December 19, 2023

Indian women in their 30s are embracing egg freezing, preserving fertility: What’s the process, cost and success rate?

Experts tell you about the must-knows of egg retrieval and how they help women become mothers without the pressure of career breaks and relationship status.

The process be done in a certified lab as that alone determines the efficacy of the eggs when they are thawed for fertilisation and the resultant embryos implanted in the uterus.

Thirty-five-year-old Prerna Sehgal* is a single mother of two. When she’s done keeping up with her busy hospital administration job in south Delhi, she has her hands full with her two pesky kids born two years apart. She had always wanted to be a mother but didn’t find a stable partner who would agree to take up parenting responsibilities. So she froze her eggs or oocytes when she was 28. “My doctor told me a single round of harvesting my eggs at their peak condition was good enough to last forever and could be used in batches. Technology helped me realise that motherhood is solely the woman’s choice and reproductive function is no longer dependent on her relationship status,” she says.

Prerna’s partner agreed to donate his sperm and bank it, though he wasn’t ready to commit to the relationship or become a father. So at 31, she went ahead and had a baby as a single mother. She had her second child two years later. “I wish every girl realises the power of their choice and invests wisely in freezing their eggs by their late 20s, secure in the knowledge that they can become mothers when they are ready, with or without their partners, and not worry about halting their careers. Freezing is about future-proofing your babies and their right to be born healthy,” she says.

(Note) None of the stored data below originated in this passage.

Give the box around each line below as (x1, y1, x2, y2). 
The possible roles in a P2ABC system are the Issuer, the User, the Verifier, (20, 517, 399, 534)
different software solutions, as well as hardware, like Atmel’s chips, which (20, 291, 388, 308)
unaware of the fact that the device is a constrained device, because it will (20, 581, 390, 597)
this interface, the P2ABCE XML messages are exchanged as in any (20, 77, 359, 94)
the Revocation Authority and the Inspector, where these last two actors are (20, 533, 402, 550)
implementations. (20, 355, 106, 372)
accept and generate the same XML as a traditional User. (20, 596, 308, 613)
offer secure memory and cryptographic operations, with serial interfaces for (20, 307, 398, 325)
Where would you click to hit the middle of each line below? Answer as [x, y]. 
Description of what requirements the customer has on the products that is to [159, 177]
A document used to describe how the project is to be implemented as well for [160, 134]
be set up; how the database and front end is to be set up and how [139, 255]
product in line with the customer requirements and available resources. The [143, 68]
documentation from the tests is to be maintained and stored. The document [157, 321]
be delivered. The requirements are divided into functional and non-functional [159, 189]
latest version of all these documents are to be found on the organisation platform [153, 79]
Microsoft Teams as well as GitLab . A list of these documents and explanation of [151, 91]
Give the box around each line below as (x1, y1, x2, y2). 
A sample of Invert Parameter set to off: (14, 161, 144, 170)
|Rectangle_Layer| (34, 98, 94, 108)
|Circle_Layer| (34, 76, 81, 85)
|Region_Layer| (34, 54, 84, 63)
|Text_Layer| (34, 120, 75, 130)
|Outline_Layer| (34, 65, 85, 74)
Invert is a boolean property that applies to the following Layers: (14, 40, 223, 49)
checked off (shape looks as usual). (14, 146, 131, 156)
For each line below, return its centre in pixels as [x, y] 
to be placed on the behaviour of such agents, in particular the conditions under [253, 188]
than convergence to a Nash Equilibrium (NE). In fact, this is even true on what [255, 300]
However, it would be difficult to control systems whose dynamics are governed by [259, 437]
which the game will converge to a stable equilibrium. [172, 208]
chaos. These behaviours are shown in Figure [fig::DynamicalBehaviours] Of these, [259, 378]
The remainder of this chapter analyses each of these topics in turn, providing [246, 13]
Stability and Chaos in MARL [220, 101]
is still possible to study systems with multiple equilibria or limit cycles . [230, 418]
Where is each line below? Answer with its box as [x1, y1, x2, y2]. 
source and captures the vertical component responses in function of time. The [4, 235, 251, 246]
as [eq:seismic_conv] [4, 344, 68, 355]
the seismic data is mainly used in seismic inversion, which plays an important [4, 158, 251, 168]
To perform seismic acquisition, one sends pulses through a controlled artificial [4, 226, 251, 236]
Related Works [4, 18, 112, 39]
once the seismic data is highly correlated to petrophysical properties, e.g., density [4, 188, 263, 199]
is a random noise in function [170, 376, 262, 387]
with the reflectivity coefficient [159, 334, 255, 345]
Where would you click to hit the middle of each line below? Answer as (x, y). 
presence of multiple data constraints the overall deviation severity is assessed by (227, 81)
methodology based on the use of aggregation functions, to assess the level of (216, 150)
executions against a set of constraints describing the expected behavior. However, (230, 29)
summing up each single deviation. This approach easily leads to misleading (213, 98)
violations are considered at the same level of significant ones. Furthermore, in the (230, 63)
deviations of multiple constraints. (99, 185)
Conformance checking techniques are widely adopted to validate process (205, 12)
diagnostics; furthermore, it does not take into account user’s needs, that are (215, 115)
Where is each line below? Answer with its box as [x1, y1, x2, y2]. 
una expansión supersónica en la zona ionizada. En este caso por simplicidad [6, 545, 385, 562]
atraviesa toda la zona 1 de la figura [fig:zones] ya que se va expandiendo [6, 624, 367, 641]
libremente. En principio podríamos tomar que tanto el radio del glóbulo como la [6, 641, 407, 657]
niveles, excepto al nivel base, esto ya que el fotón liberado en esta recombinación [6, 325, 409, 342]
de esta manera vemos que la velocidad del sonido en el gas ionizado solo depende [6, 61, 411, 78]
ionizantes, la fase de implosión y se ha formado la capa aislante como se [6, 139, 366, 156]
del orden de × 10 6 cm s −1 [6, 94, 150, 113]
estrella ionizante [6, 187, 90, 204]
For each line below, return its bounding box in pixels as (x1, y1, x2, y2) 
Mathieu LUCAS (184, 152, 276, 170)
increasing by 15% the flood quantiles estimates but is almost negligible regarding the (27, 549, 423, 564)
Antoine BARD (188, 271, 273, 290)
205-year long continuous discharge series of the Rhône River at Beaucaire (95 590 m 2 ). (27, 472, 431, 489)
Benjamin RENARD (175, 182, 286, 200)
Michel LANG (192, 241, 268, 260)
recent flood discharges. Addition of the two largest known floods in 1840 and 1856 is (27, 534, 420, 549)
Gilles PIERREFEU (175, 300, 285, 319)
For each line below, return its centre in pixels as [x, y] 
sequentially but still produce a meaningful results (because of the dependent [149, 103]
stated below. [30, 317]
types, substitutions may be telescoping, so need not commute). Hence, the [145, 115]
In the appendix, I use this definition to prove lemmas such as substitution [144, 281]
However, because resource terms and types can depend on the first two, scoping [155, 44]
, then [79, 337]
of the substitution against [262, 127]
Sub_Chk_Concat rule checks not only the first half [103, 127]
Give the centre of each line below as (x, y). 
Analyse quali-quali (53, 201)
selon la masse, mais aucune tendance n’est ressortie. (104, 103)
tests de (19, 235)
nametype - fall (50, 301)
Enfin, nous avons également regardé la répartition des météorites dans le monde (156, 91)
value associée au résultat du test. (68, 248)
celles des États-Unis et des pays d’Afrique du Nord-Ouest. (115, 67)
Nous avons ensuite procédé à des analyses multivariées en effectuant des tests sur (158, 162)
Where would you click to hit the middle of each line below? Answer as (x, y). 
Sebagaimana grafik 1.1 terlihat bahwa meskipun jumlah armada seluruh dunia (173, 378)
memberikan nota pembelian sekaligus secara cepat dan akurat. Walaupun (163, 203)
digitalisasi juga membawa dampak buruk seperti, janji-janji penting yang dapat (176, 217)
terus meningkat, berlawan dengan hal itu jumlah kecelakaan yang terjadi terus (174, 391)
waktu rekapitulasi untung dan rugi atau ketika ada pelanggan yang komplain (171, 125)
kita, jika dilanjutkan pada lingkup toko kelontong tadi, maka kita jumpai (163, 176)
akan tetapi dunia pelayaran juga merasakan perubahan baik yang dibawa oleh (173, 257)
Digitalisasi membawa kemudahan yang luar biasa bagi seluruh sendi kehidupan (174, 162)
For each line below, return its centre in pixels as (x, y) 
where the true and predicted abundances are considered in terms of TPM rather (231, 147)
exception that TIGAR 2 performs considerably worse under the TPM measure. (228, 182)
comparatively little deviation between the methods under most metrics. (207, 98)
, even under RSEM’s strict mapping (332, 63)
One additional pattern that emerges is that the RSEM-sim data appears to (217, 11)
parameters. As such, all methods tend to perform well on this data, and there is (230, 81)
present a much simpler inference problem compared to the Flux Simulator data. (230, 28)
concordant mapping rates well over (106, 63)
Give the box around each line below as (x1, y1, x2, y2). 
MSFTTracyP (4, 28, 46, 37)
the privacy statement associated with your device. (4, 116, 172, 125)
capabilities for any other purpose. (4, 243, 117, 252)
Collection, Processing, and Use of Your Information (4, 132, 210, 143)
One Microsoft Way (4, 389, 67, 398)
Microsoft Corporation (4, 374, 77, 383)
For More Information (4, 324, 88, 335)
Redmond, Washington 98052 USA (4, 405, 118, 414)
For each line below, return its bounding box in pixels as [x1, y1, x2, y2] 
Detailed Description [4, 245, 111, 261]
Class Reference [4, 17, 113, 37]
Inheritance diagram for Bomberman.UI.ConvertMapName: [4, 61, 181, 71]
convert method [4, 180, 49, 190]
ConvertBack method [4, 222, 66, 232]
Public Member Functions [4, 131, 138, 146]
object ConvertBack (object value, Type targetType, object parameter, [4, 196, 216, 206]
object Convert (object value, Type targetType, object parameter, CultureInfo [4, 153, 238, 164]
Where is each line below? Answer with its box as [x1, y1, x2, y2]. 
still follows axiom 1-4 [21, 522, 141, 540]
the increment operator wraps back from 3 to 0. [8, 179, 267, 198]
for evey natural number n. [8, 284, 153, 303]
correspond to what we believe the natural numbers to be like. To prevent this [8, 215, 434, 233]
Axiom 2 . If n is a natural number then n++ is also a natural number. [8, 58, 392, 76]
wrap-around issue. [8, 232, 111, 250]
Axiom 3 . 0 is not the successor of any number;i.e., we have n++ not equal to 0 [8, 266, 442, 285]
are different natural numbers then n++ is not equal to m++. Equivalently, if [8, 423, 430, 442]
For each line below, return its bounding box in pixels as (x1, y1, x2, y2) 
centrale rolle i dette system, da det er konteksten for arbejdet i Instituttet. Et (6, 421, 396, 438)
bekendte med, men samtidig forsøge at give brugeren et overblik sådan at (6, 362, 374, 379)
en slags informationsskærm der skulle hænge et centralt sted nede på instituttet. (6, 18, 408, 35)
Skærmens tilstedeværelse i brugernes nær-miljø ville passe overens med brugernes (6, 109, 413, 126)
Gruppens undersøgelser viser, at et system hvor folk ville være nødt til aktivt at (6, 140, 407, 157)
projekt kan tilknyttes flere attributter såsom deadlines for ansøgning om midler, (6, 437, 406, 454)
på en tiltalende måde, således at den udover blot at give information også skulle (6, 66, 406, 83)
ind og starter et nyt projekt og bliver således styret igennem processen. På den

Anu Chopra*, now 41, opted for egg-freezing at 32 while working in the merchant navy with her husband. Since the job entailed an erratic lifestyle of being at sea and living onboard for six to eight months at a stretch, the couple decided to have a baby five years later after completing their tenure. Her frozen eggs were then thawed, and through IVF (in-vitro fertilisation) and ICSI (intracytoplasmic sperm injection) procedures, she conceived and delivered a healthy baby. Both have been patients of Dr Aruna Kalra, Department of Gynaecology and Obstetrics, CK Birla Hospital, Gurugram. She has been getting at least two applicants every day signing up for egg-freezing. “It began primarily for medical reasons. I have had young breast cancer patients, who underwent egg-freezing before chemotherapy, become pregnant after remission, delivering a healthy baby,” she says. Now everybody does it to preserve their fertility and not develop anxieties about the body clock ticking away.

While freezing costs between Rs 80,000 and Rs 1.8 lakh, depending on the clinic, annual storage costs upwards of Rs 50,000. But as Prerna says, “Why not consider it a worthy investment, in this case, securing the health of your child?”

There are many myths around egg freezing but Dr Kalra explains how one needs to know three things: First, your eggs remain as young and functional as the age they are extracted at, which is why the earlier the age of harvesting, the better, ideally between 28 and 32. “Remember, women have a fertility dip after 30 and that’s when egg counts begin dipping,” she says. Second, a batch of harvested eggs, given advances in cryopreservation technology, lasts a lifetime and you can use them more than once to conceive, isolating batches in separate tubes. Third, you need to know your genetic history and do a full fertility assessment to address specific issues.

Choose a good lab for egg freezing

Mumbai-based Dr Anjali Malpani, the country’s top infertility specialist, was among the first to do egg retrieval in 1998. She insists that the process be done in a certified lab as that alone determines the efficacy of the eggs when they are thawed for fertilisation and the resultant embryos implanted in the uterus. “An egg or an oocyte is a delicate and the largest cell with a lot of cytoplasm. In the early days, it was a slow-freezing process, so ice crystals would form, damaging the cell matrix. Only two out of 10 eggs would survive on thawing. In these days of flash-freezing, the crystallisation is minimal. The optimal temperature for preservation is minus 196 degrees. And in a good lab, all 10 eggs are good for implanting,which means a 100 per cent recovery on thawing,” she says. Ideally, 15 to 20 eggs are frozen in batches.